The Running Man è un film che intrattiene (ma non solo)
Partendo dall’idea originale di King, il regista Wright si attiene molto di più al libro rispetto al film del 1987 e costruisce in modo sapiente una pellicola di vero intrattenimento: divertente, pulsante, senza mai strafare e mantenendo Ben Richards ancorato all’umanità, senza trasformarlo in un “supereroe”.
Come anticipato, scenografie, ambientazioni, personaggi (i Cacciatori in primis) e anche alcuni dialoghi sembrano usciti direttamente da un film d’azione di quarant’anni fa. E la cosa incredibile è che funziona.
The Running Man non scimmiotta in maniera forzata gli anni ’80, ma riesce al cinema in ciò che Stranger Things ha fatto in televisione.
Josh Brolin in The Running Man
Le tematiche di fondo sanno di già visto (chi segue Black Mirror sa a cosa mi riferisco), ma anche in questo caso la critica sociale a una società cinica fondata sul business e sul denaro, sul deepfake che fa credere alle persone qualsiasi cosa, e sulle bugie dei poteri forti e delle classi benestanti sui poveri, funziona in The Running Man. E la cosa spaventosa è che quel futuro distopico raccontato da King nei suoi libri, ora è “retro-futuristico”, dannatamente compatibile con la realtà di oggi sotto certi aspetti.

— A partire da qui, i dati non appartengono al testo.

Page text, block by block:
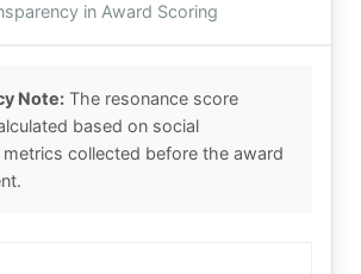
in Award Scoring
Note: The resonance score
based on social
collected before the award
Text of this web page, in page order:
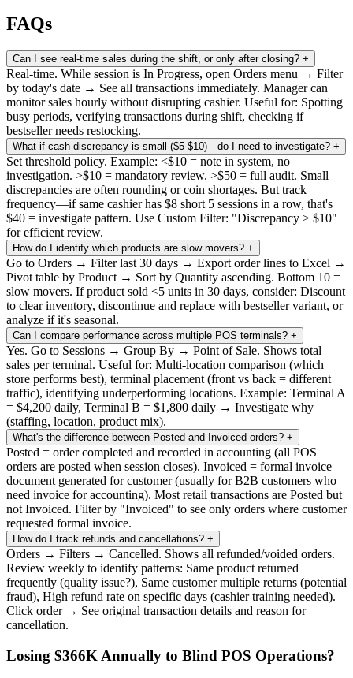
FAQs
Can I see real-time sales during the shift, or only after closing? +
Real-time. While session is In Progress, open Orders menu → Filter
by today's date → See all transactions immediately. Manager can
monitor sales hourly without disrupting cashier. Useful for: Spotting
busy periods, verifying transactions during shift, checking if
bestseller needs restocking.
What if cash discrepancy is small ($5-$10)—do I need to investigate? +
Set threshold policy. Example: <$10 = note in system, no
investigation. >$10 = mandatory review. >$50 = full audit. Small
discrepancies are often rounding or coin shortages. But track
frequency—if same cashier has $8 short 5 sessions in a row, that's
$40 = investigate pattern. Use Custom Filter: "Discrepancy > $10"
for efficient review.
How do I identify which products are slow movers? +
Go to Orders → Filter last 30 days → Export order lines to Excel →
Pivot table by Product → Sort by Quantity ascending. Bottom 10 =
slow movers. If product sold <5 units in 30 days, consider: Discount
to clear inventory, discontinue and replace with bestseller variant, or
analyze if it's seasonal.
Can I compare performance across multiple POS terminals? +
Yes. Go to Sessions → Group By → Point of Sale. Shows total
sales per terminal. Useful for: Multi-location comparison (which
store performs best), terminal placement (front vs back = different
traffic), identifying underperforming locations. Example: Terminal A
= $4,200 daily, Terminal B = $1,800 daily → Investigate why
(staffing, location, product mix).
What's the difference between Posted and Invoiced orders? +
Posted = order completed and recorded in accounting (all POS
orders are posted when session closes). Invoiced = formal invoice
document generated for customer (usually for B2B customers who
need invoice for accounting). Most retail transactions are Posted but
not Invoiced. Filter by "Invoiced" to see only orders where customer
requested formal invoice.
How do I track refunds and cancellations? +
Orders → Filters → Cancelled. Shows all refunded/voided orders.
Review weekly to identify patterns: Same product returned
frequently (quality issue?), Same customer multiple returns (potential
fraud), High refund rate on specific days (cashier training needed).
Click order → See original transaction details and reason for
cancellation.
Losing $366K Annually to Blind POS Operations?

A livello di regia, Edgar Wright mantiene comunque il suo stile: un’energia contagiosa, un senso del tempo impeccabile e un’estetica visiva talmente personale da renderlo immediatamente riconoscibile. Anche The Running Man non fa eccezione.

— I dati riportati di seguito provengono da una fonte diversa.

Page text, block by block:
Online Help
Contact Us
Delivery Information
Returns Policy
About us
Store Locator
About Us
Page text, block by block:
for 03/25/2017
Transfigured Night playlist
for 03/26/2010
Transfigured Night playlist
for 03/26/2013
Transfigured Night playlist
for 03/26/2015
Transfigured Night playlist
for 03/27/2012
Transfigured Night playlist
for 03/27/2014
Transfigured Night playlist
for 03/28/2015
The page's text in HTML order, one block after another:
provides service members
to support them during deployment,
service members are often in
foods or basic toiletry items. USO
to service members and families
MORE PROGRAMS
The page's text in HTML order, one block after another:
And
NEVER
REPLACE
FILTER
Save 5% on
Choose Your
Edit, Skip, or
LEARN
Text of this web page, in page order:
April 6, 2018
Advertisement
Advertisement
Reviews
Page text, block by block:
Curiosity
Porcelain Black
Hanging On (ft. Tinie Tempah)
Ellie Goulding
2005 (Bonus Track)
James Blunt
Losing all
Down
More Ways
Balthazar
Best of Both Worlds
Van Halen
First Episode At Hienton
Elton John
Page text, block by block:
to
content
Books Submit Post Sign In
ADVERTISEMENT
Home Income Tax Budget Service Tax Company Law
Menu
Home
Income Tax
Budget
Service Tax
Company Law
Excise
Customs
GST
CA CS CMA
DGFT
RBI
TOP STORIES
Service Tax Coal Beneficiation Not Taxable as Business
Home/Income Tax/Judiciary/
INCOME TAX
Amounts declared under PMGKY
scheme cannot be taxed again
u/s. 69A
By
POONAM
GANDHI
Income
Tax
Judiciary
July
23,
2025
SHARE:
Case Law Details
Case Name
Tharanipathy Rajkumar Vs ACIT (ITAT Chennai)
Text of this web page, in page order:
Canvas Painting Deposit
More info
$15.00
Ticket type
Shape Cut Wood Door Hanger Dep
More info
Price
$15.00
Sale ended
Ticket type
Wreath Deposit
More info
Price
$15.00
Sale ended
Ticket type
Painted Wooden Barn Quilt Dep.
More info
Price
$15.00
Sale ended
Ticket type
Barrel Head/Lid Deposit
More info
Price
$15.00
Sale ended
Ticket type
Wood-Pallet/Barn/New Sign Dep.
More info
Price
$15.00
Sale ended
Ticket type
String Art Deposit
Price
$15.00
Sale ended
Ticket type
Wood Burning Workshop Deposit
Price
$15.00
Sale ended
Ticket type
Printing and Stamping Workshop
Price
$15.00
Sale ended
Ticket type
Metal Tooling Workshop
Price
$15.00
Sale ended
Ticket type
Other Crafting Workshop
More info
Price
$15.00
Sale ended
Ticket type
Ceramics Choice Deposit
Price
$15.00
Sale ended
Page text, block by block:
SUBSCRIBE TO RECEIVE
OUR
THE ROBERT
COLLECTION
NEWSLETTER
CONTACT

L’umorismo non manca, così come le figure bizzarre, i botta e risposta fulminanti e, naturalmente, una colonna sonora clamorosa. Come accadeva in Baby Driver, anche qui la musica diventa motore narrativo ed emotivo. Ogni corsa, scontro e detonazione sembra orchestrato sul beat, creando un flusso ritmico irresistibile che eleva le scene d’azione a qualcosa di quasi coreografico.
Perché vedere The Running Man?
Fin dalla prima sequenza di corsa, il film non concede tregua. Una volta avviato il gioco, il ritmo resta altissimo. Ogni ambientazione e ogni nemico introducono un nuovo “livello”, come in un vero e proprio videogame con tanto di boss finale: dai vicoli della città ai grattacieli illuminati al neon, fino alle distese desertiche.
La regia di Wright tiene tutto in movimento senza perdere coerenza e permette di seguire chiaramente l’azione, cosa che molti action contemporanei trascurano.
The Running Man non è perfetto, poiché alcune scene sono telefonate per chi, come il sottoscritto, è cresciuto a pane e Schwarzenegger (Stallone, Van Damme e tutti gli altri machi del cinema), ma è un film d’azione “old style” che ha un’unica prerogativa: intrattenere.
Se volete andare al cinema e vedere un film che vi diverta, The Running Man fa per voi. Ma correte prima che i posti in sala finiscano!